Each line below that contains the word "logging" must be copied.

# [TASK INPUT]
.....

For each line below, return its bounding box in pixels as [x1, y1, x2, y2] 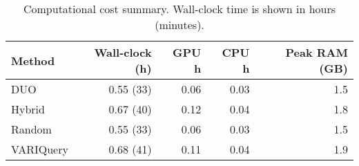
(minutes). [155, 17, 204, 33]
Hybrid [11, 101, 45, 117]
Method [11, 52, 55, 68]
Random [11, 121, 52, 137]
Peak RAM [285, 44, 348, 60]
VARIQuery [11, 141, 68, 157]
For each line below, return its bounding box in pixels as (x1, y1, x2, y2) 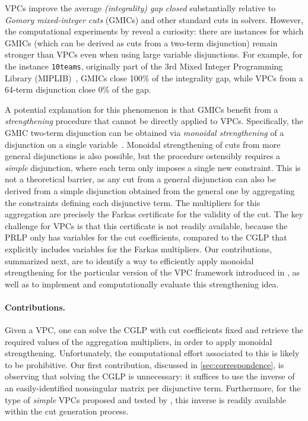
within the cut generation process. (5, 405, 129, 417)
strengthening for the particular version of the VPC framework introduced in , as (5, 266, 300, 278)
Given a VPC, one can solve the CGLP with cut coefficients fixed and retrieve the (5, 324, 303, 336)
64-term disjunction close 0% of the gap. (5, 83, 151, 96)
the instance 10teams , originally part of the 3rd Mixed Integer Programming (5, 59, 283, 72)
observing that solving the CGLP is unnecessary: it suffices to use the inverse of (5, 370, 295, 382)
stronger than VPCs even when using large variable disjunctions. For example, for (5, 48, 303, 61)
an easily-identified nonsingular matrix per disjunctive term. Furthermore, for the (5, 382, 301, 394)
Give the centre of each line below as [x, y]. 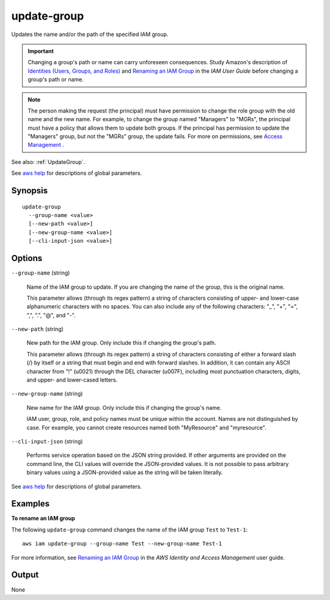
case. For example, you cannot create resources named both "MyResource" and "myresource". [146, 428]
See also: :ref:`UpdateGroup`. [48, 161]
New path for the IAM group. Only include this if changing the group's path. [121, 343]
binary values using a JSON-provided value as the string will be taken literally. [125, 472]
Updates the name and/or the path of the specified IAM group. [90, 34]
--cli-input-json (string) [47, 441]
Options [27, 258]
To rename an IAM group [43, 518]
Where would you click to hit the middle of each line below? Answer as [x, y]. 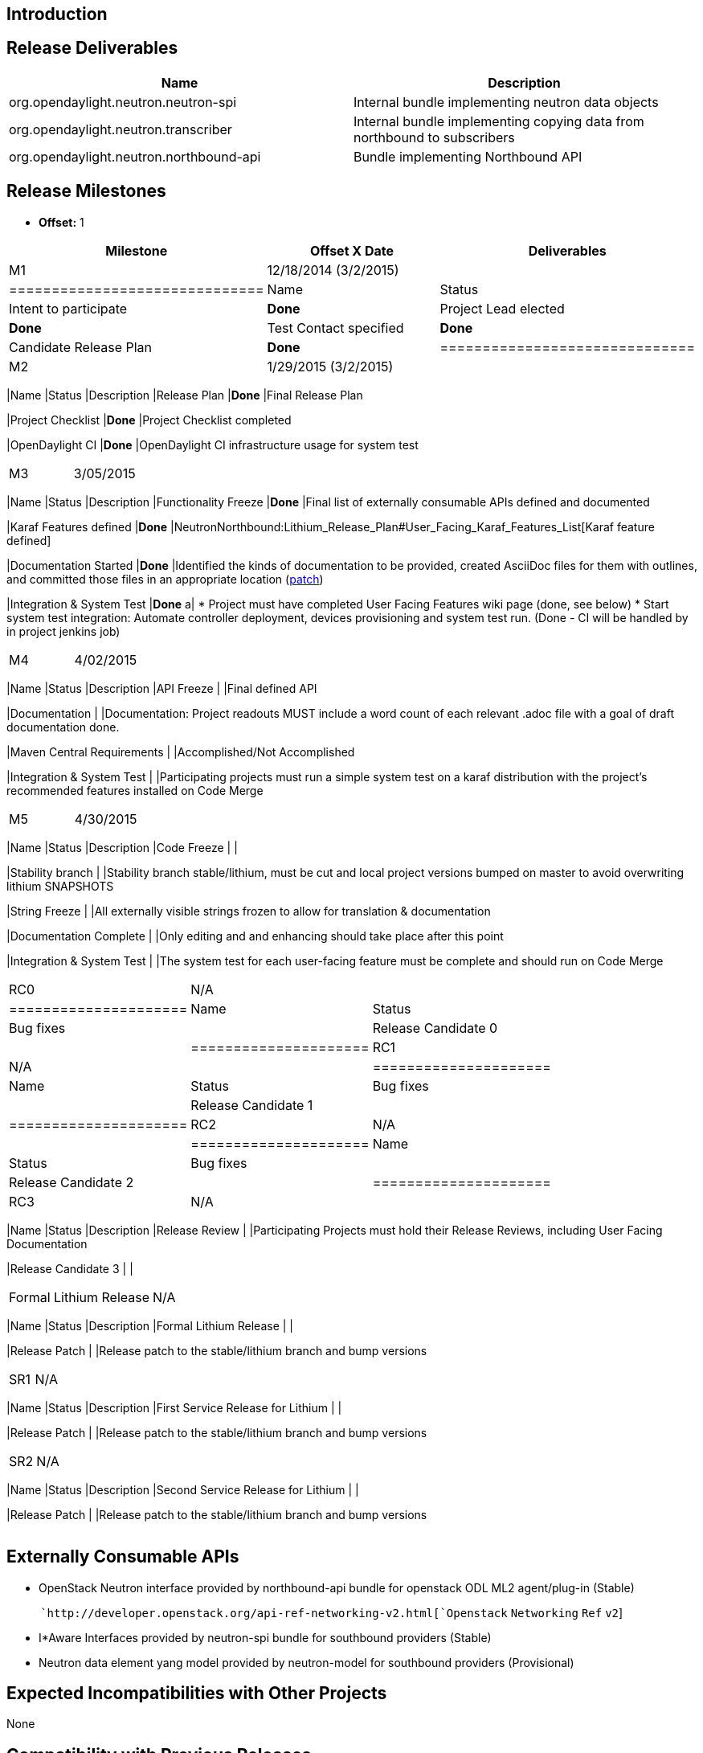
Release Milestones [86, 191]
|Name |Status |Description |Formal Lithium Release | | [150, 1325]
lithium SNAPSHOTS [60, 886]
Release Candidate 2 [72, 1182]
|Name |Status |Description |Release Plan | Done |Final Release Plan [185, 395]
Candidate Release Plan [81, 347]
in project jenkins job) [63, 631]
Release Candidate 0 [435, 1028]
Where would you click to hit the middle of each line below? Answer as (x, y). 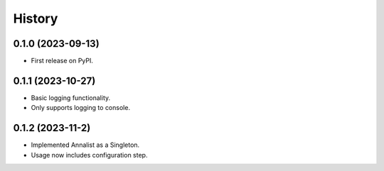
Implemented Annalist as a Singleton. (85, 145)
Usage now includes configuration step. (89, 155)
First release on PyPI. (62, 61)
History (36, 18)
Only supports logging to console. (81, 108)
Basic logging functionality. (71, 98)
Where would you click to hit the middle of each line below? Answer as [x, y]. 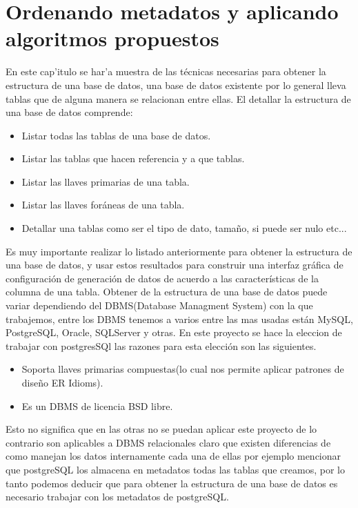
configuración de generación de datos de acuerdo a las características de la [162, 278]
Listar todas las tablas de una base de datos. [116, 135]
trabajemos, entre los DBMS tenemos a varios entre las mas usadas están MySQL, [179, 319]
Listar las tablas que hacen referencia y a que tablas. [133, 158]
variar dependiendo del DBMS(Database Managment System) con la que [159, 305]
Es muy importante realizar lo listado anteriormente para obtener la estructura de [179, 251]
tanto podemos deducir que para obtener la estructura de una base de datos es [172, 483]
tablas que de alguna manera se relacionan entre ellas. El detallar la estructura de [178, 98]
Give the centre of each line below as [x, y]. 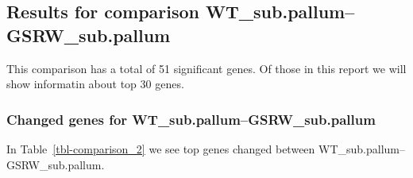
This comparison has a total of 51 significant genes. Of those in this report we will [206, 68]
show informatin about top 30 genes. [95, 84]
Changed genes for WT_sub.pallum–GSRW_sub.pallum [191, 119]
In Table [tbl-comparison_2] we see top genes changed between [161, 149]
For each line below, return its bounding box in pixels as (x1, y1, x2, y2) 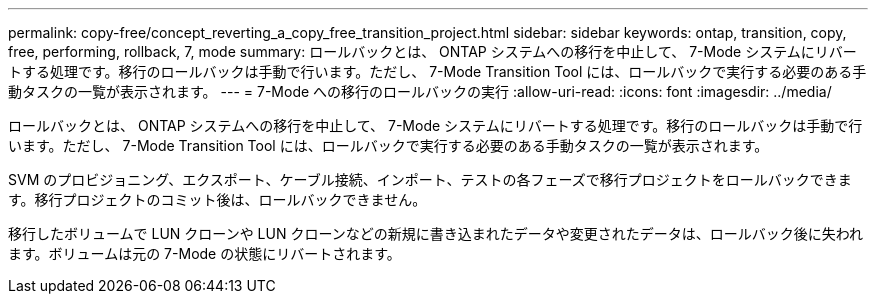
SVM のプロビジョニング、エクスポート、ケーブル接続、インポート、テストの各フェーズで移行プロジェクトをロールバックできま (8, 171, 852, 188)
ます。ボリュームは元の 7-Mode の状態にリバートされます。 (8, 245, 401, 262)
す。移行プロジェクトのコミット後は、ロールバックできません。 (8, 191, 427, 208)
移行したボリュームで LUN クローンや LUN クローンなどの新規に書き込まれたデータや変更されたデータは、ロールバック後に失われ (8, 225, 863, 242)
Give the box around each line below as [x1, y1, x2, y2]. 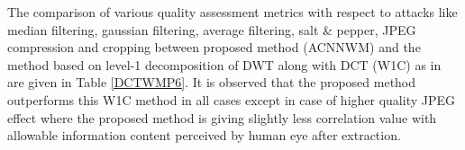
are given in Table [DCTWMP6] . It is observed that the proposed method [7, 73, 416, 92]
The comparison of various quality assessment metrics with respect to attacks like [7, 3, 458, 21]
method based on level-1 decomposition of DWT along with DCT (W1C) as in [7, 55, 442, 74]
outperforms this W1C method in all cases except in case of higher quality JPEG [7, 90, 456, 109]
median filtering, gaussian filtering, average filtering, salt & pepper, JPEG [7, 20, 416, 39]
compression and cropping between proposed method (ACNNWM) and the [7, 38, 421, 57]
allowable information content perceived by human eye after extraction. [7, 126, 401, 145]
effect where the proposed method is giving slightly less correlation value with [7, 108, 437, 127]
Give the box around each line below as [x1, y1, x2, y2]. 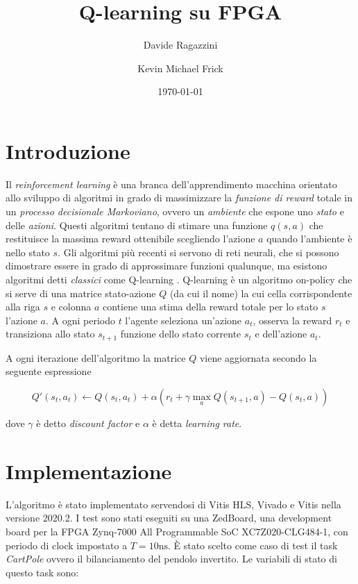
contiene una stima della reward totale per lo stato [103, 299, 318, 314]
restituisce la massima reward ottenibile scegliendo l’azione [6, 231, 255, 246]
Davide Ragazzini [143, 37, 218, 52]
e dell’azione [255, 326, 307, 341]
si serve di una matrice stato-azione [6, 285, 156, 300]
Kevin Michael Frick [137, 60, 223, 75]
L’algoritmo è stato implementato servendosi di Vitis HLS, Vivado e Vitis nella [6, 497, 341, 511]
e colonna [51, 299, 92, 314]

.....

# [WRITTEN RESPONSE]
Only supports logging to console. (81, 108)
Basic logging functionality. (71, 98)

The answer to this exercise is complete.